Author: 
Jeff DeCelles
Zak Kaufman
Kenneth Bhauti
Rebecca Hershow
Helen Weiss
Cynthia Chaibva
Netsai Moyo
Elise Braunschweig
Fennie Mantula
Karin Hatzold
David Ross
Publication Date
October 1, 2016
Affiliation: 

Grassroot Soccer (DeCelles, Hershow); London School of Hygiene & Tropical Medicine (Kaufman, Weiss,  Braunschweig, Ross); Grassroot Soccer Zimbabwe (Bhauti, Moyo); National University of Science and Technology (Mantula, Chaibva); Population Services International (Hatzold)

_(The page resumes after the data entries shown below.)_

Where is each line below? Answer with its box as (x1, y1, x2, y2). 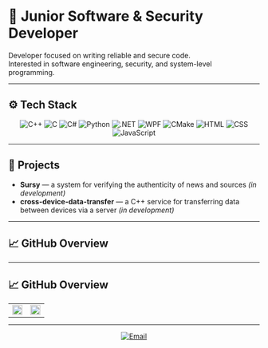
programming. (8, 67, 55, 77)
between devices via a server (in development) (19, 205, 175, 215)
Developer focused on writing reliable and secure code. (8, 50, 191, 60)
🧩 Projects (8, 159, 61, 172)
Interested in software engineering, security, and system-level (8, 59, 213, 69)
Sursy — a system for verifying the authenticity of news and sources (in (19, 180, 257, 189)
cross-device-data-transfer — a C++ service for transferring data (19, 196, 240, 206)
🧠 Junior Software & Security (8, 7, 203, 26)
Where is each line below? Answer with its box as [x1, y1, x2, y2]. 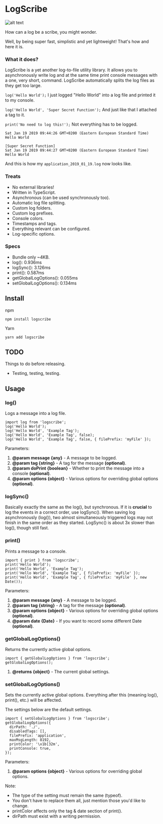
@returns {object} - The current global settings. [12, 669, 110, 675]
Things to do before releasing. [5, 361, 66, 367]
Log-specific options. [12, 231, 55, 237]
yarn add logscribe [5, 335, 45, 340]
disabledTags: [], [9, 729, 47, 734]
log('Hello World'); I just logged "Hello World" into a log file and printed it [5, 92, 156, 98]
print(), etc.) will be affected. [5, 697, 62, 703]
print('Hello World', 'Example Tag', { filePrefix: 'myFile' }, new [5, 575, 147, 580]
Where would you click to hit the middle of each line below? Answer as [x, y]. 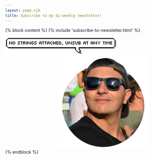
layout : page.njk [23, 10]
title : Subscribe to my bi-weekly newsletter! [53, 15]
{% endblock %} [22, 152]
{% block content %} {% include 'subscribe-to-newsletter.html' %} [73, 30]
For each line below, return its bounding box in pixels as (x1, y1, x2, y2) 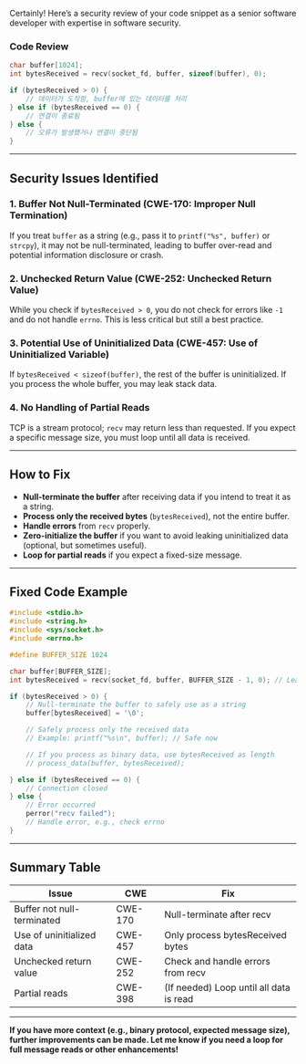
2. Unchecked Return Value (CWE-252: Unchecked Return (9, 272, 272, 285)
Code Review (9, 40, 69, 53)
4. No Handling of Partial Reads (9, 402, 150, 414)
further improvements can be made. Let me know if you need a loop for (9, 1034, 284, 1045)
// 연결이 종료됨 (25, 111, 80, 120)
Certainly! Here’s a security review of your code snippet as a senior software (9, 8, 297, 18)
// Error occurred (25, 800, 96, 810)
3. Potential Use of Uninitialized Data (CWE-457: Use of (9, 337, 259, 349)
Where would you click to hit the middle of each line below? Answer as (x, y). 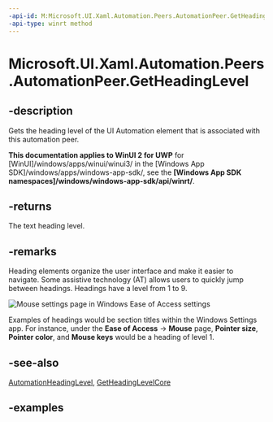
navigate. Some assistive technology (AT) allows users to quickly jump (126, 280)
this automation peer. (44, 139)
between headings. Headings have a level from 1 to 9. (98, 289)
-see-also (34, 363)
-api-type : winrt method (50, 24)
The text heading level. (47, 226)
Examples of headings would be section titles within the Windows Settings (133, 320)
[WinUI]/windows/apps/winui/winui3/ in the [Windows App (106, 163)
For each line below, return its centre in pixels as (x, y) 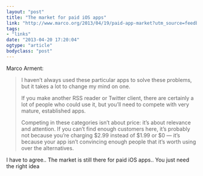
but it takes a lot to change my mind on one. (76, 86)
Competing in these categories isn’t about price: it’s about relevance (106, 122)
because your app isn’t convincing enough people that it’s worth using (108, 142)
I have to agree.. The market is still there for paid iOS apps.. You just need (98, 160)
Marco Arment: (25, 68)
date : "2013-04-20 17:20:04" (43, 40)
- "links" (19, 34)
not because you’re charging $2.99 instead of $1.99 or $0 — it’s (100, 135)
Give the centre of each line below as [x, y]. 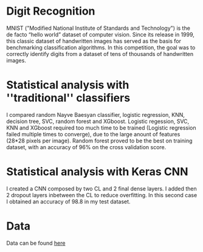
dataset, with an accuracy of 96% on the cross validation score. [86, 147]
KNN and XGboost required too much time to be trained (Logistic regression [101, 128]
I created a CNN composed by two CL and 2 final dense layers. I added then [102, 188]
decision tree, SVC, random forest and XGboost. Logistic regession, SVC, [98, 121]
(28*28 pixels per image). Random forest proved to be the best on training [99, 141]
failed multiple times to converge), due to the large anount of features [93, 134]
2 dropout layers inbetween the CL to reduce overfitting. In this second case [102, 195]
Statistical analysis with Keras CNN [97, 172]

"Despite progress in supply scale-up, Zimbabwe is falling well short of its target of 80 per cent VMMC coverage by 2015 (WHO 2011), underlining the urgent need to identify and scale up effective interventions that increase demand for VMMC."

This report looks at the results of an impact evaluation of the Make The Cut Plus(MTC+) project - a short, sport-based intervention, delivered by Grassroot Soccer, that aims to increase demand for voluntary medical male circumcision (VMMC) among adolescent male students (aged 15 to 19 years) in secondary schools in Bulawayo, Zimbabwe. The study forms part of a series of seven studies, commissioned by the International Initiative for Impact Evaluation (3ie), that investigate ways to increase the demand for VMMC in sub-Saharan Africa (see Related Summaries below). In late 2013, 3ie awarded grants to seven project teams of implementers and researchers to pilot innovative programmes for increasing VMMC demand and to conduct rapid impact evaluations of those programmes.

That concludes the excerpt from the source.